Ce n’est pas tant de sommes savantes des défaites circonscrites dans les espaces nationaux dont nous avons besoin, que de critiques impitoyables de nos échecs. Il s’agira donc de démolir les fétiches, les faussaires, les marchands, et les autorités diverses qu’on nous intime de suivre ou de révérer.

On veut nous faire prendre une partie pour le tout, l’aliénation pour de la résistance, la soumission et le contrôle
pour le nec plus ultra de la modernité. Pour y parer une de nos tâches fut de comprendre
comment celles et ceux qui n’ont que leurs forces de travail à vendre pour survivre ont surgi dans l’histoire. Pour autant expliquer pourquoi le prolétariat émerge et s’affirme n’indique pas de prérogative ou de qualité particulière au-delà de la contradiction.
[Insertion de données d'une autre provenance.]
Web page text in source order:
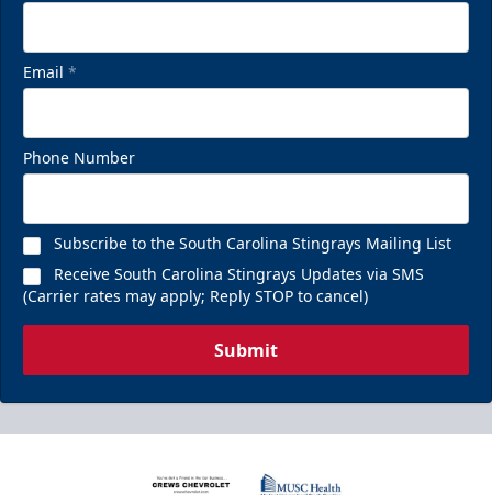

C’est pourquoi nos aspirations et nos pratiques sont marquées du sceau de l’ambivalence.
Nous ne croyons en aucune justice immanente ou en une «vérité » à révéler par un écrit plus particulièrement lumineux.
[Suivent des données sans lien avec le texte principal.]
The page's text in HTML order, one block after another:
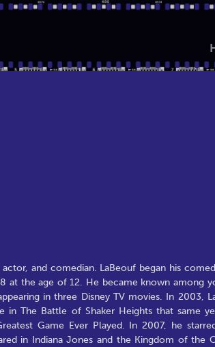
and comedian. LaBeouf began his
at the age of 12. He became known among
in three Disney TV movies. In 2003,
The Battle of Shaker Heights that same
Game Ever Played. In 2007, he
in Indiana Jones and the Kingdom of the
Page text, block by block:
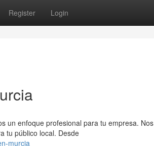
Register Login
un enfoque profesional para tu empresa. Nos
tu público local. Desde
murcia
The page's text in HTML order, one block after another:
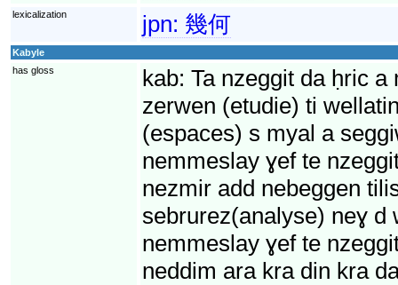
lexicalization jpn: 幾何
Kabyle
has gloss
kab: Ta nzeggit da ḥric
zerwen (etudie) ti
(espaces) s myal a
nemmeslay ɣef te
nezmir add nebeggen
sebrurez(analyse) neɣ
nemmeslay ɣef te
neddim ara kra din kra
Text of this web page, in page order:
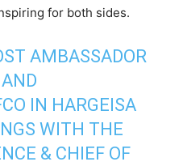
for both sides.
AMBASSADOR
AND
IN HARGEISA
WITH THE
& CHIEF OF
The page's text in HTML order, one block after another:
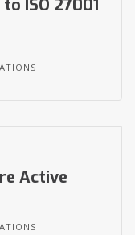
ISO 27001
Active

Quant à la négativité du réel, nous n’avons pas d’autre choix que de lui donner de la profondeur et du sens.
Contre la résolution des immondes antinomies et les synthèses de l’abjecte, il nous a toujours semblé nécessaire
d’acter l’abolition du monde, sans concession aucune avec ce que nous sommes.
Si par moment notre point de vue de classe peut passer pour de l’ouvriérisme c’est que l’on se trompe à notre sujet et
sur notre démarche.

Car nous ne nous complaisons pas dans cette place / rôle que nous impose la dictature de la marchandise. Ainsi nous tentons quotidiennement d’éviter de nous délecter de l’assignation ou de l’essentialisation de ce que nous sommes: des prolétaires. Nous n’aspirons pas plus à être ou faire partie de ce peuple si cajolé par les petit-bourgeois du socialisme (national) des intellectuels ou les propagandistes du fantasmatique « pays réel ».
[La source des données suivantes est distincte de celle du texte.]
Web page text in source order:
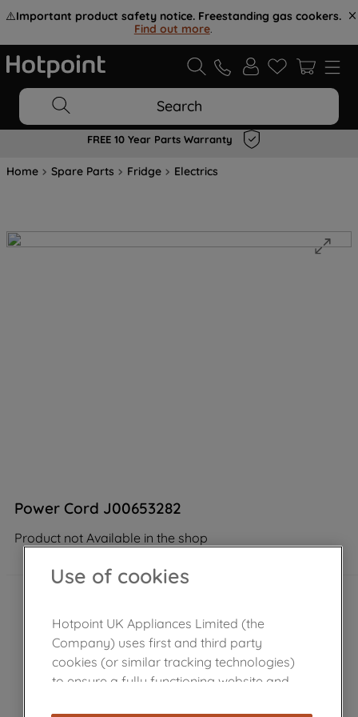
⚠️Important product safety notice. Freestanding gas cookers.
Find out more.
Search
FREE 10 Year Parts Warranty
Home Spare Parts Fridge Electrics
Power Cord J00653282
Product not Available in the shop
Use of cookies
Hotpoint UK Appliances Limited (the
Company) uses first and third party
cookies (or similar tracking technologies)
to ensure a fully functioning website and
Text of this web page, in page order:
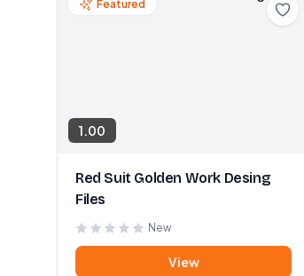
Featured
1.00
Red Suit Golden Work Desing
Files
New
View
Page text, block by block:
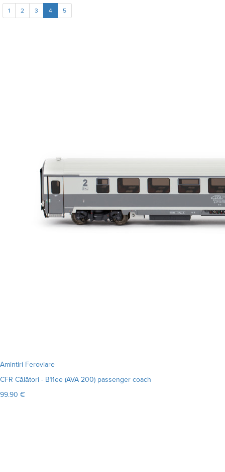
1 2 3 4 5
Amintiri Feroviare
CFR Călători - B11ee (AVA 200) passenger coach
99.90 €
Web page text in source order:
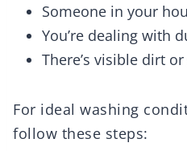
Someone in your
You’re dealing with
There’s visible dirt
For ideal washing
follow these steps:
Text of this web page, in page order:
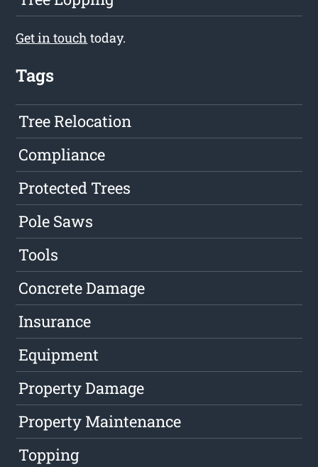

Nous ne sommes ni bons ni mauvais. L’idiotie et la bêtise n’épargne aucune classe. Si par moment nous mettons en gras la stupidité et la petitesse des exploités c’est que nous sommes féroces avec nous-mêmes et que nous n’idéalisons pas ce que nous vivons, pensons, ceci contrairement aux promoteurs de la décence
commune qui se proposent en utilisant la flagornerie de nous raconter et nous vendre des historiettes populaires et
consolantes sous toutes les déclinaisons possibles.

Nous ne souhaitons aucune popularité au(x) peuple(s) et même aux prolétaires, sinon leurs définitives disparitions.

Quand le peuple est populaire c’est que le supraclassisme n’est jamais loin. C’est qu’on tente en unifiant d’éteindre le
brasier de la guerre des classes. C’est qu’on délimite les luttes dans l’espace national et local alors que c’est la totalité du monde qui doit brûler.

Quand le peuple est populaire c’est que qu’on s’apprête à le racketter une nouvelle fois, qu’on lui prépare une nouvelle facture ou une laborieuse feuille de route. Quand le peuple est populaire c’est qu’on lui vend son
auto-hallucination comme une émancipation. Quand le peuple est populaire c’est qu’on lui propose un
« partage équitable » sur la base du mode actuel de production et un idéal de « justice » dans des rapports
juridiques qui ont leur origine dans la société basée sur l’exploitation.

Quand le peuple est populaire c’est qu’on tente de lui faire oublier qu’il doit en finir avec ce qui fait sa condition première, celle d’être un exploité.

C’est pourquoi nous ne sommes pas le peuple.